(What you should do):
Find the line with "throwing away water" and the line with "companies on a dart board and throw a dart." in the entries below; output exactly those two lines, every line between them, and no others.

(Records contained in a dataset):
+ + + +
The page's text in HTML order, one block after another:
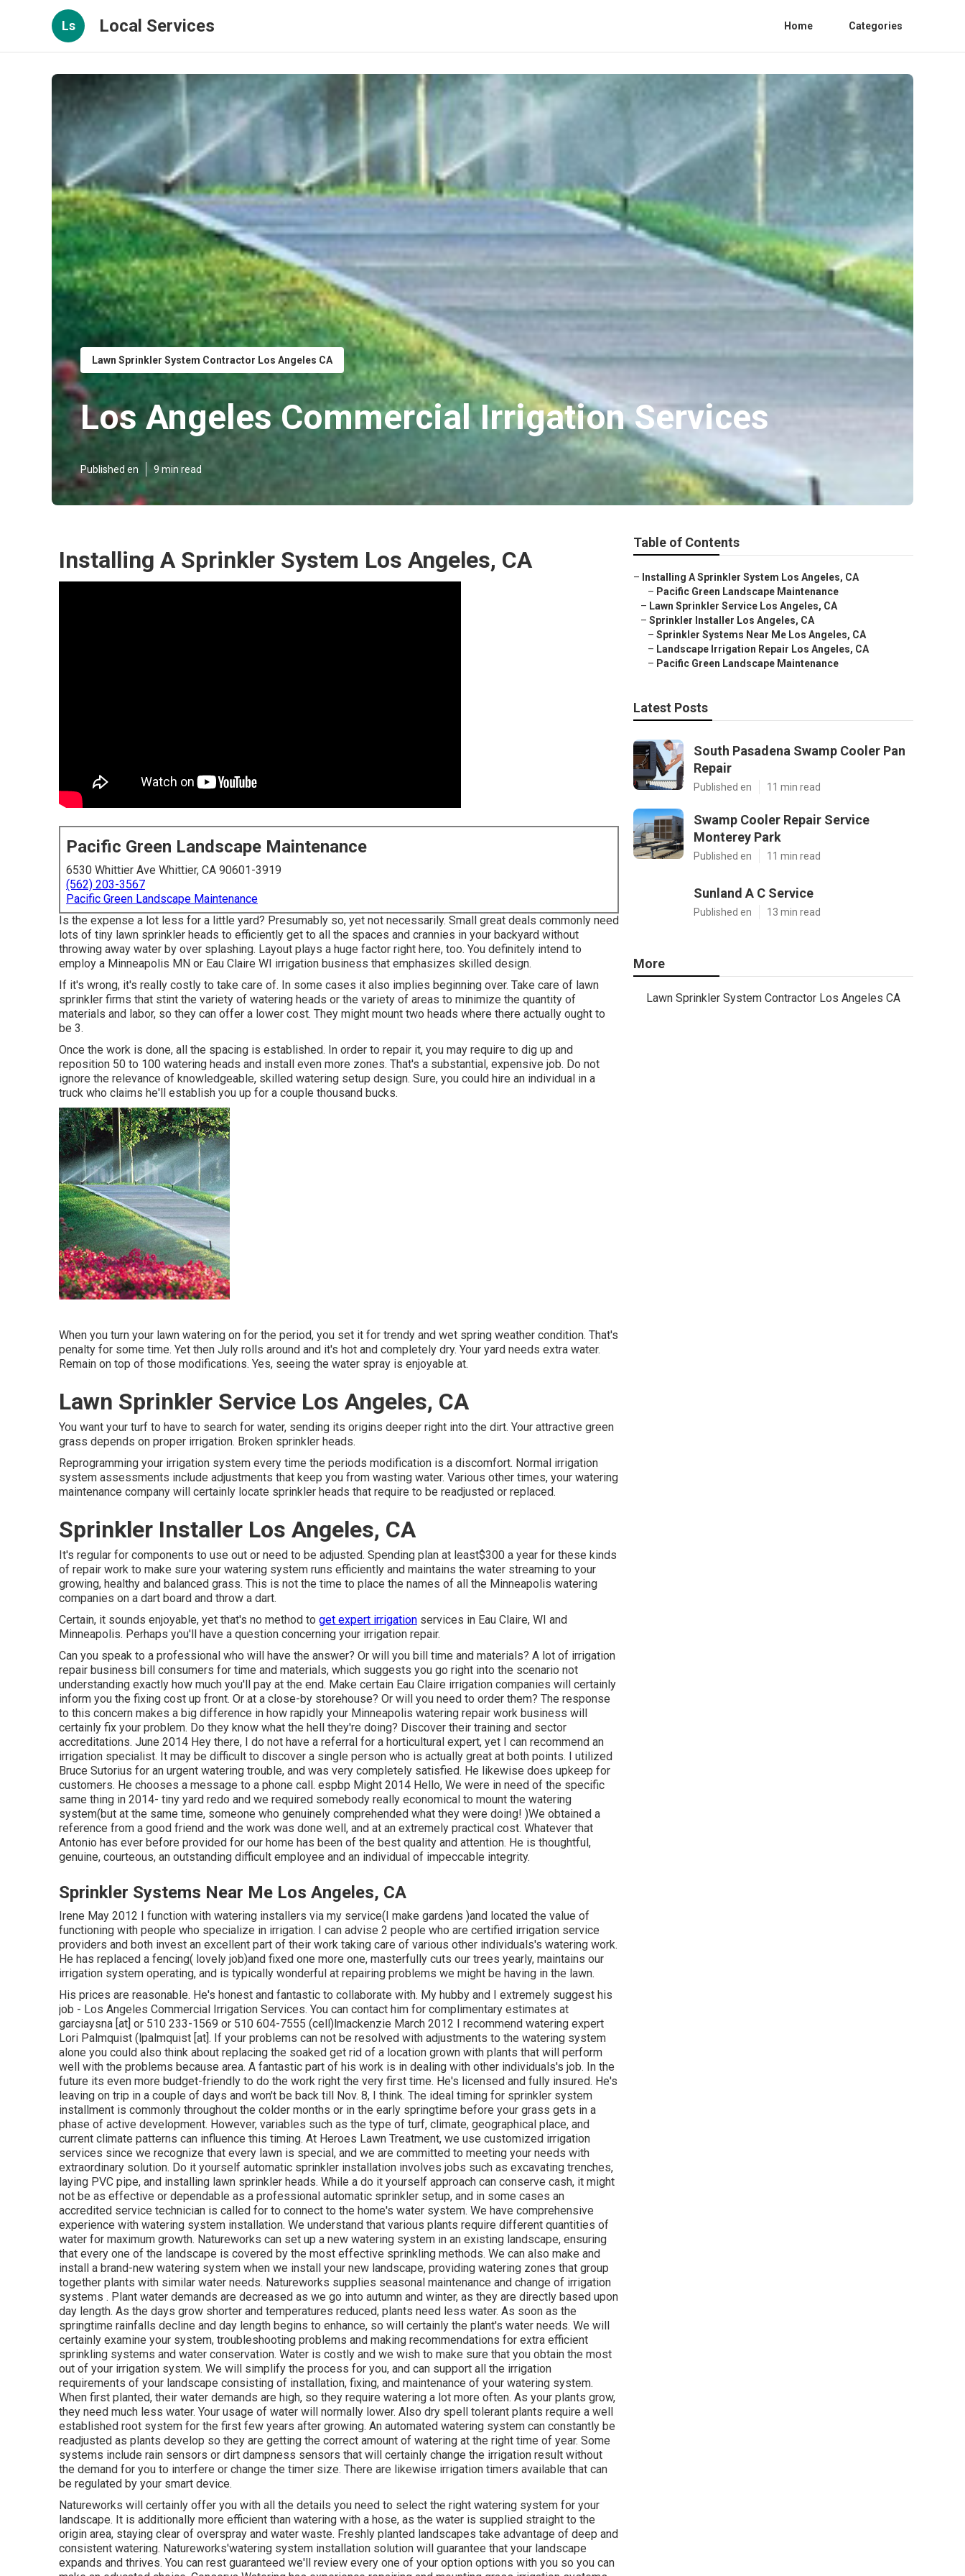
Ls Local Services Home Categories
Lawn Sprinkler System Contractor Los Angeles CA
Los Angeles Commercial Irrigation Services
Published en 9 min read
Installing A Sprinkler System Los Angeles, CA
Pacific Green Landscape Maintenance
6530 Whittier Ave Whittier, CA 90601-3919
(562) 203-3567
Pacific Green Landscape Maintenance
Is the expense a lot less for a little yard? Presumably so, yet not necessarily. Small great deals commonly need
lots of tiny lawn sprinkler heads to efficiently get to all the spaces and crannies in your backyard without
throwing away water by over splashing. Layout plays a huge factor right here, too. You definitely intend to
employ a Minneapolis MN or Eau Claire WI irrigation business that emphasizes skilled design.
If it's wrong, it's really costly to take care of. In some cases it also implies beginning over. Take care of lawn
sprinkler firms that stint the variety of watering heads or the variety of areas to minimize the quantity of
materials and labor, so they can offer a lower cost. They might mount two heads where there actually ought to
be 3.
Once the work is done, all the spacing is established. In order to repair it, you may require to dig up and
reposition 50 to 100 watering heads and install even more zones. That's a substantial, expensive job. Do not
ignore the relevance of knowledgeable, skilled watering setup design. Sure, you could hire an individual in a
truck who claims he'll establish you up for a couple thousand bucks.
When you turn your lawn watering on for the period, you set it for trendy and wet spring weather condition. That's
penalty for some time. Yet then July rolls around and it's hot and completely dry. Your yard needs extra water.
Remain on top of those modifications. Yes, seeing the water spray is enjoyable at.
Lawn Sprinkler Service Los Angeles, CA
You want your turf to have to search for water, sending its origins deeper right into the dirt. Your attractive green
grass depends on proper irrigation. Broken sprinkler heads.
Reprogramming your irrigation system every time the periods modification is a discomfort. Normal irrigation
system assessments include adjustments that keep you from wasting water. Various other times, your watering
maintenance company will certainly locate sprinkler heads that require to be readjusted or replaced.
Sprinkler Installer Los Angeles, CA
It's regular for components to use out or need to be adjusted. Spending plan at least$300 a year for these kinds
of repair work to make sure your watering system runs efficiently and maintains the water streaming to your
growing, healthy and balanced grass. This is not the time to place the names of all the Minneapolis watering
companies on a dart board and throw a dart.
Certain, it sounds enjoyable, yet that's no method to get expert irrigation services in Eau Claire, WI and
Minneapolis. Perhaps you'll have a question concerning your irrigation repair.
Can you speak to a professional who will have the answer? Or will you bill time and materials? A lot of irrigation
repair business bill consumers for time and materials, which suggests you go right into the scenario not
understanding exactly how much you'll pay at the end. Make certain Eau Claire irrigation companies will certainly
inform you the fixing cost up front. Or at a close-by storehouse? Or will you need to order them? The response
to this concern makes a big difference in how rapidly your Minneapolis watering repair work business will
certainly fix your problem. Do they know what the hell they're doing? Discover their training and sector
accreditations. June 2014 Hey there, I do not have a referral for a horticultural expert, yet I can recommend an
irrigation specialist. It may be difficult to discover a single person who is actually great at both points. I utilized
Bruce Sutorius for an urgent watering trouble, and was very completely satisfied. He likewise does upkeep for
customers. He chooses a message to a phone call. espbp Might 2014 Hello, We were in need of the specific
same thing in 2014- tiny yard redo and we required somebody really economical to mount the watering
system(but at the same time, someone who genuinely comprehended what they were doing! )We obtained a
reference from a good friend and the work was done well, and at an extremely practical cost. Whatever that
Antonio has ever before provided for our home has been of the best quality and attention. He is thoughtful,
genuine, courteous, an outstanding difficult employee and an individual of impeccable integrity.
Sprinkler Systems Near Me Los Angeles, CA
Irene May 2012 I function with watering installers via my service(I make gardens )and located the value of
functioning with people who specialize in irrigation. I can advise 2 people who are certified irrigation service
providers and both invest an excellent part of their work taking care of various other individuals's watering work.
He has replaced a fencing( lovely job)and fixed one more one, masterfully cuts our trees yearly, maintains our
irrigation system operating, and is typically wonderful at repairing problems we might be having in the lawn.
His prices are reasonable. He's honest and fantastic to collaborate with. My hubby and I extremely suggest his
job - Los Angeles Commercial Irrigation Services. You can contact him for complimentary estimates at
garciaysna [at] or 510 233-1569 or 510 604-7555 (cell)lmackenzie March 2012 I recommend watering expert
Lori Palmquist (lpalmquist [at]. If your problems can not be resolved with adjustments to the watering system
alone you could also think about replacing the soaked get rid of a location grown with plants that will perform
well with the problems because area. A fantastic part of his work is in dealing with other individuals's job. In the
future its even more budget-friendly to do the work right the very first time. He's licensed and fully insured. He's
leaving on trip in a couple of days and won't be back till Nov. 8, I think. The ideal timing for sprinkler system
installment is commonly throughout the colder months or in the early springtime before your grass gets in a
phase of active development. However, variables such as the type of turf, climate, geographical place, and
current climate patterns can influence this timing. At Heroes Lawn Treatment, we use customized irrigation
services since we recognize that every lawn is special, and we are committed to meeting your needs with
extraordinary solution. Do it yourself automatic sprinkler installation involves jobs such as excavating trenches,
laying PVC pipe, and installing lawn sprinkler heads. While a do it yourself approach can conserve cash, it might
not be as effective or dependable as a professional automatic sprinkler setup, and in some cases an
accredited service technician is called for to connect to the home's water system. We have comprehensive
experience with watering system installation. We understand that various plants require different quantities of
water for maximum growth. Natureworks can set up a new watering system in an existing landscape, ensuring
that every one of the landscape is covered by the most effective sprinkling methods. We can also make and
install a brand-new watering system when we install your new landscape, providing watering zones that group
together plants with similar water needs. Natureworks supplies seasonal maintenance and change of irrigation
systems . Plant water demands are decreased as we go into autumn and winter, as they are directly based upon
day length. As the days grow shorter and temperatures reduced, plants need less water. As soon as the
springtime rainfalls decline and day length begins to enhance, so will certainly the plant's water needs. We will
certainly examine your system, troubleshooting problems and making recommendations for extra efficient
sprinkling systems and water conservation. Water is costly and we wish to make sure that you obtain the most
out of your irrigation system. We will simplify the process for you, and can support all the irrigation
requirements of your landscape consisting of installation, fixing, and maintenance of your watering system.
When first planted, their water demands are high, so they require watering a lot more often. As your plants grow,
they need much less water. Your usage of water will normally lower. Also dry spell tolerant plants require a well
established root system for the first few years after growing. An automated watering system can constantly be
readjusted as plants develop so they are getting the correct amount of watering at the right time of year. Some
systems include rain sensors or dirt dampness sensors that will certainly change the irrigation result without
the demand for you to interfere or change the timer size. There are likewise irrigation timers available that can
be regulated by your smart device.
Natureworks will certainly offer you with all the details you need to select the right watering system for your
landscape. It is additionally more efficient than watering with a hose, as the water is supplied straight to the
origin area, staying clear of overspray and water waste. Freshly planted landscapes take advantage of deep and
consistent watering. Natureworks'watering system installation solution will guarantee that your landscape
expands and thrives. You can rest guaranteed we'll review every one of your option options with you so you can
Table of Contents
– Installing A Sprinkler System Los Angeles, CA
– Pacific Green Landscape Maintenance
– Lawn Sprinkler Service Los Angeles, CA
– Sprinkler Installer Los Angeles, CA
– Sprinkler Systems Near Me Los Angeles, CA
– Landscape Irrigation Repair Los Angeles, CA
– Pacific Green Landscape Maintenance
Latest Posts
South Pasadena Swamp Cooler Pan
Repair
Published en 11 min read
Swamp Cooler Repair Service
Monterey Park
Published en 11 min read
Sunland A C Service
Published en 13 min read
More
Lawn Sprinkler System Contractor Los Angeles CA
+ + + +
(Exercise solution):
throwing away water by over splashing. Layout plays a huge factor right here, too. You definitely intend to
employ a Minneapolis MN or Eau Claire WI irrigation business that emphasizes skilled design.
If it's wrong, it's really costly to take care of. In some cases it also implies beginning over. Take care of lawn
sprinkler firms that stint the variety of watering heads or the variety of areas to minimize the quantity of
materials and labor, so they can offer a lower cost. They might mount two heads where there actually ought to
be 3.
Once the work is done, all the spacing is established. In order to repair it, you may require to dig up and
reposition 50 to 100 watering heads and install even more zones. That's a substantial, expensive job. Do not
ignore the relevance of knowledgeable, skilled watering setup design. Sure, you could hire an individual in a
truck who claims he'll establish you up for a couple thousand bucks.
When you turn your lawn watering on for the period, you set it for trendy and wet spring weather condition. That's
penalty for some time. Yet then July rolls around and it's hot and completely dry. Your yard needs extra water.
Remain on top of those modifications. Yes, seeing the water spray is enjoyable at.
Lawn Sprinkler Service Los Angeles, CA
You want your turf to have to search for water, sending its origins deeper right into the dirt. Your attractive green
grass depends on proper irrigation. Broken sprinkler heads.
Reprogramming your irrigation system every time the periods modification is a discomfort. Normal irrigation
system assessments include adjustments that keep you from wasting water. Various other times, your watering
maintenance company will certainly locate sprinkler heads that require to be readjusted or replaced.
Sprinkler Installer Los Angeles, CA
It's regular for components to use out or need to be adjusted. Spending plan at least$300 a year for these kinds
of repair work to make sure your watering system runs efficiently and maintains the water streaming to your
growing, healthy and balanced grass. This is not the time to place the names of all the Minneapolis watering
companies on a dart board and throw a dart.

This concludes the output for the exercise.